Polish protesters staged a third day of mass anti-government demonstrations on Sunday as President Andrzej Duda embarked on mediation talks to try to end the seething political crisis. Opposition lawmakers were also continuing to occupy parliament in a defiant show of anger against the rightwing Law and Justice party (Pis) over the budget plans to introduce new restrictions on the media.
Thousands of demonstrators have taken to the streets since Friday in Warsaw and other parts of the country in the latest popular action against moves deemed anti-democratic by the PiS since it took office after October 2015 elections.
In an unprecedented night of unrest on Friday, dozens of opposition MPs seized parliament's main chamber and protesters blocked the exits to the building.
Prime Minister Beata Szydlo and influential PiS party chief Jaroslaw Kaczynski only managed to leave the building by forcing their vehicles through the crowd with the help of police.
Since taking office, the PiS has come under fire over a string of controversial measures including tightening the abortion law, a crackdown on the media and changes to the constitutional court which led to a standoff with the European Union.
Demonstrators were back out on Sunday, gathering outside the court in a show of support for its outgoing president Andrzej Rzeplinski, a symbol of resistance to the government.
The controversial changes to the court's decision-making rules alarmed the EU, which demanded the government reverse the measures or face sanctions. Rzeplinski's mandate ends on Monday and the question of his successor has become another bone of contention between the court and the PiS-dominated parliament.
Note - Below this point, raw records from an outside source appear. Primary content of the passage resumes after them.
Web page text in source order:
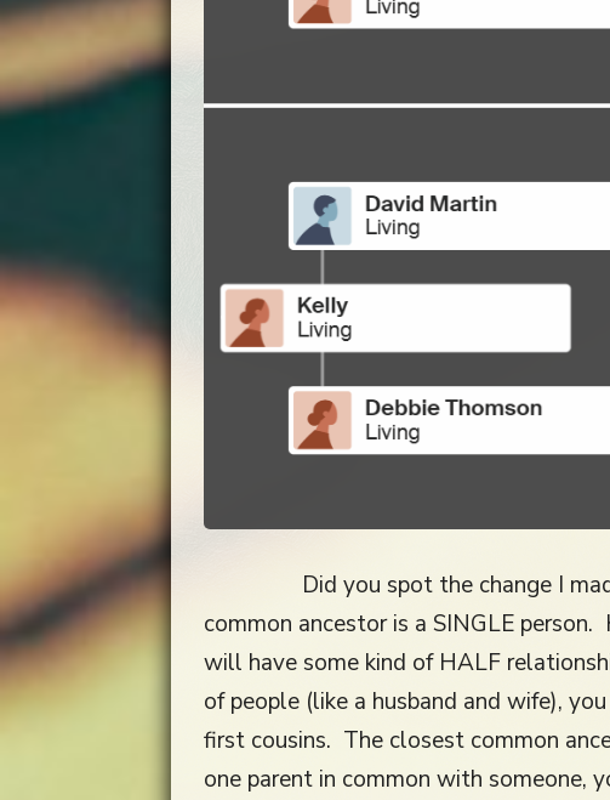
Did you spot the change I
common ancestor is a SINGLE
will have some kind of HALF
of people (like a husband and wife),
first cousins. The closest common
one parent in common with someone,
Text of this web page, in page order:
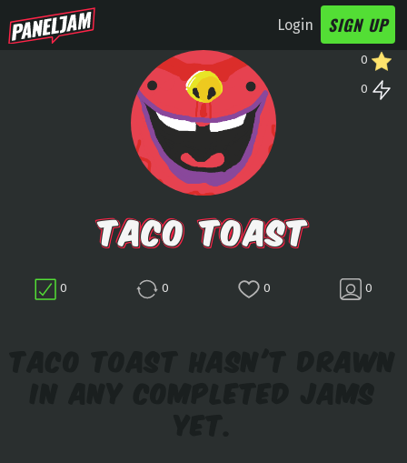
Login SIGN UP
0
0
TACO TOAST
0 0 0 0
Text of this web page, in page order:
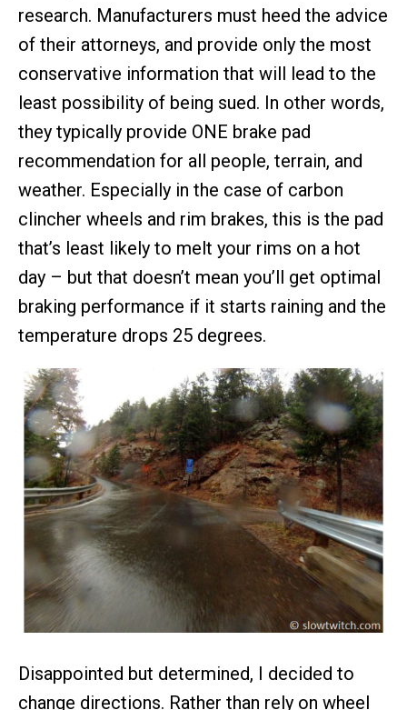
research. Manufacturers must heed the advice
of their attorneys, and provide only the most
conservative information that will lead to the
least possibility of being sued. In other words,
they typically provide ONE brake pad
recommendation for all people, terrain, and
weather. Especially in the case of carbon
clincher wheels and rim brakes, this is the pad
that’s least likely to melt your rims on a hot
day – but that doesn’t mean you’ll get optimal
braking performance if it starts raining and the
temperature drops 25 degrees.
Disappointed but determined, I decided to
change directions. Rather than rely on wheel
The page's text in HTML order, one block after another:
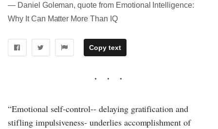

The opposition has also voiced objections to the adoption of the 2017 budget which it claims was done illegally when the vote was held in another area of parliament after the opposition takeover of the main chamber.
Duda's spokesman Marek Magierowski said the president began meetings Sunday with opposition party chiefs to try to ease the escalating tensions.
Emerging from a long silence, Duda had on Saturday called for calm, expressing his "worry" over the turmoil and offering to mediate. "I think a deal of some kind is necessary because it is impossible to function in a system where the parliament cannot debate," his spokesman told news channel TVN24.
The prime minister's spokeswoman has denounced the occupation of parliament as a "a violation of the law".
Duda is due to meet Kaczynski on Monday, according to PiS spokeswoman Beata Mazurek, quoted by the PAP news agency.
The latest opposition outcry was triggered by PiS plans to grant access to the parliament's press gallery to only two journalists for every media outlet, and ban them from shooting still pictures or video.
The moves prevent the media from recording images of lawmakers when they break the rules, for example by voting for an absent colleague.